→ EXERCISE:
Before copying, remove every picture, and then repeat all entries below precisely as written.

→ Data extracted from a collection:
=== Begin Enclosure ===

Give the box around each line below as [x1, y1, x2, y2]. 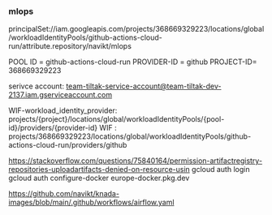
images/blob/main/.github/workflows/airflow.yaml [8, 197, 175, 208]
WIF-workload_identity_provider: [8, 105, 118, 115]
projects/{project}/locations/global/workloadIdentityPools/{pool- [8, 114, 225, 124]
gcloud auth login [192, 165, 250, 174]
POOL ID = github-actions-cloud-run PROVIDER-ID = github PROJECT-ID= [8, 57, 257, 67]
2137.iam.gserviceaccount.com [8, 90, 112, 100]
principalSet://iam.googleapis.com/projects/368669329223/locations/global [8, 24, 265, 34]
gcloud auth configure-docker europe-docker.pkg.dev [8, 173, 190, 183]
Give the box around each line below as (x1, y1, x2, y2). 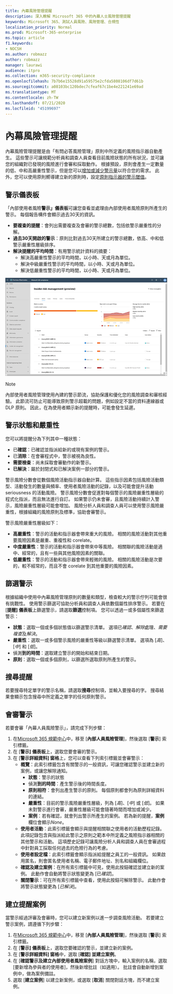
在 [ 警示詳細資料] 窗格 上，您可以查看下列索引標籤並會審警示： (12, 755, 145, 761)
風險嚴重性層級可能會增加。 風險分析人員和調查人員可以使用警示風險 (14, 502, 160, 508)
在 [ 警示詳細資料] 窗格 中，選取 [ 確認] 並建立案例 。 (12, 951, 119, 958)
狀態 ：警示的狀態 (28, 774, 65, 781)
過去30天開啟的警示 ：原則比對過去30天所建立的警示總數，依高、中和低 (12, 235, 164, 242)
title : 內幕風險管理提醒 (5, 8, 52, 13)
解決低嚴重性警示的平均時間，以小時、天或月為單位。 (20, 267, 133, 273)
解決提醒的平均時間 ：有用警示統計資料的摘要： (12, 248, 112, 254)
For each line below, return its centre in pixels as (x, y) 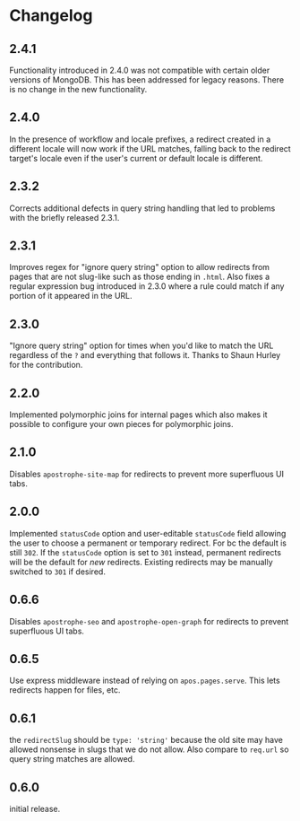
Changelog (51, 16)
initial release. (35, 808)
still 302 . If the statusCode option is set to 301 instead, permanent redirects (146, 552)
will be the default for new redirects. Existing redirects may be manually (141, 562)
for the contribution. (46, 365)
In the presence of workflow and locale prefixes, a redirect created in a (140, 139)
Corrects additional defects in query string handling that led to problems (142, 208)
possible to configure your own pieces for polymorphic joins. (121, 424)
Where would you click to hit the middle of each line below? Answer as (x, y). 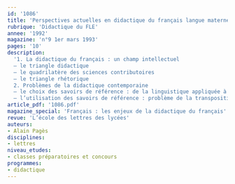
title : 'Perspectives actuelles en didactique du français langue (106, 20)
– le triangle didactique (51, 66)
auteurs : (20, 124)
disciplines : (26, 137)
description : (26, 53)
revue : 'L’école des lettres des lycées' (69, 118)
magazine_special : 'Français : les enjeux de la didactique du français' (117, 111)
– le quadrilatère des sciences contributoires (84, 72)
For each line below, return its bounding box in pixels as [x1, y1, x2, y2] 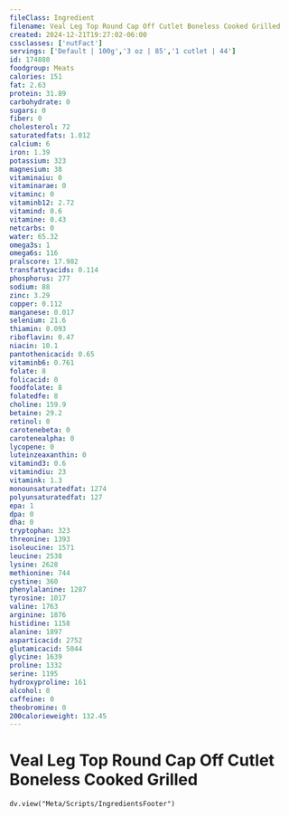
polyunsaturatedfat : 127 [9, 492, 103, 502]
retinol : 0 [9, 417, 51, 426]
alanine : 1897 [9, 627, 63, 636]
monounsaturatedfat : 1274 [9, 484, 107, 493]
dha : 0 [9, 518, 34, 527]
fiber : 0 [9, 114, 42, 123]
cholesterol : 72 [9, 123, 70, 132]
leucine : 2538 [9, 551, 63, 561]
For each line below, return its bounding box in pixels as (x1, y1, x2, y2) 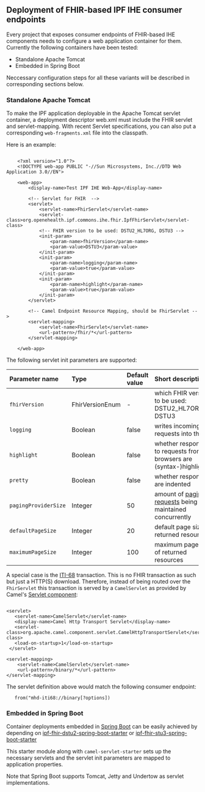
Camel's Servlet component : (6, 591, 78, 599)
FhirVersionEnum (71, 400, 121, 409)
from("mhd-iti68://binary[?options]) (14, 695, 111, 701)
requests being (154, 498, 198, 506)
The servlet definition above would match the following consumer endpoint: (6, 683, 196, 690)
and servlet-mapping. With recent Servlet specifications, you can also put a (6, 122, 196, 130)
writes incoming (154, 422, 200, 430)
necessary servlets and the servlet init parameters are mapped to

=== End Enclosure ===

→ RESULT OF THE TASK:
Give the box around each line below as [x1, y1, x2, y2]. 
images/blob/main/.github/workflows/airflow.yaml [8, 197, 175, 208]
WIF-workload_identity_provider: [8, 105, 118, 115]
projects/{project}/locations/global/workloadIdentityPools/{pool- [8, 114, 225, 124]
gcloud auth login [192, 165, 250, 174]
POOL ID = github-actions-cloud-run PROVIDER-ID = github PROJECT-ID= [8, 57, 257, 67]
2137.iam.gserviceaccount.com [8, 90, 112, 100]
principalSet://iam.googleapis.com/projects/368669329223/locations/global [8, 24, 265, 34]
gcloud auth configure-docker europe-docker.pkg.dev [8, 173, 190, 183]
Give the box around each line below as (x1, y1, x2, y2). 
在 [ 警示詳細資料] 窗格 上，您可以查看下列索引標籤並會審警示： (12, 755, 145, 761)
風險嚴重性層級可能會增加。 風險分析人員和調查人員可以使用警示風險 (14, 502, 160, 508)
在 [ 警示詳細資料] 窗格 中，選取 [ 確認] 並建立案例 。 (12, 951, 119, 958)
狀態 ：警示的狀態 (28, 774, 65, 781)
過去30天開啟的警示 ：原則比對過去30天所建立的警示總數，依高、中和低 (12, 235, 164, 242)
title : 內幕風險管理提醒 (5, 8, 52, 13)
解決低嚴重性警示的平均時間，以小時、天或月為單位。 (20, 267, 133, 273)
解決提醒的平均時間 ：有用警示統計資料的摘要： (12, 248, 112, 254)
For each line below, return its centre in pixels as (x, y) 
Changelog (51, 16)
initial release. (35, 808)
still 302 . If the statusCode option is set to 301 instead, permanent redirects (146, 552)
will be the default for new redirects. Existing redirects may be manually (141, 562)
for the contribution. (46, 365)
In the presence of workflow and locale prefixes, a redirect created in a (140, 139)
Corrects additional defects in query string handling that led to problems (142, 208)
possible to configure your own pieces for polymorphic joins. (121, 424)
Where would you click to hit the middle of each line below? Answer as (x, y). 
title : 'Perspectives actuelles en didactique du français langue (106, 20)
– le triangle didactique (51, 66)
auteurs : (20, 124)
disciplines : (26, 137)
description : (26, 53)
revue : 'L’école des lettres des lycées' (69, 118)
magazine_special : 'Français : les enjeux de la didactique du français' (117, 111)
– le quadrilatère des sciences contributoires (84, 72)
For each line below, return its bounding box in pixels as [x1, y1, x2, y2] 
polyunsaturatedfat : 127 [9, 492, 103, 502]
retinol : 0 [9, 417, 51, 426]
alanine : 1897 [9, 627, 63, 636]
monounsaturatedfat : 1274 [9, 484, 107, 493]
dha : 0 [9, 518, 34, 527]
fiber : 0 [9, 114, 42, 123]
cholesterol : 72 [9, 123, 70, 132]
leucine : 2538 [9, 551, 63, 561]
For each line below, return its bounding box in pixels as (x1, y1, x2, y2) 
Camel's Servlet component : (6, 591, 78, 599)
FhirVersionEnum (71, 400, 121, 409)
from("mhd-iti68://binary[?options]) (14, 695, 111, 701)
requests being (154, 498, 198, 506)
The servlet definition above would match the following consumer endpoint: (6, 683, 196, 690)
and servlet-mapping. With recent Servlet specifications, you can also put a (6, 122, 196, 130)
writes incoming (154, 422, 200, 430)
necessary servlets and the servlet init parameters are mapped to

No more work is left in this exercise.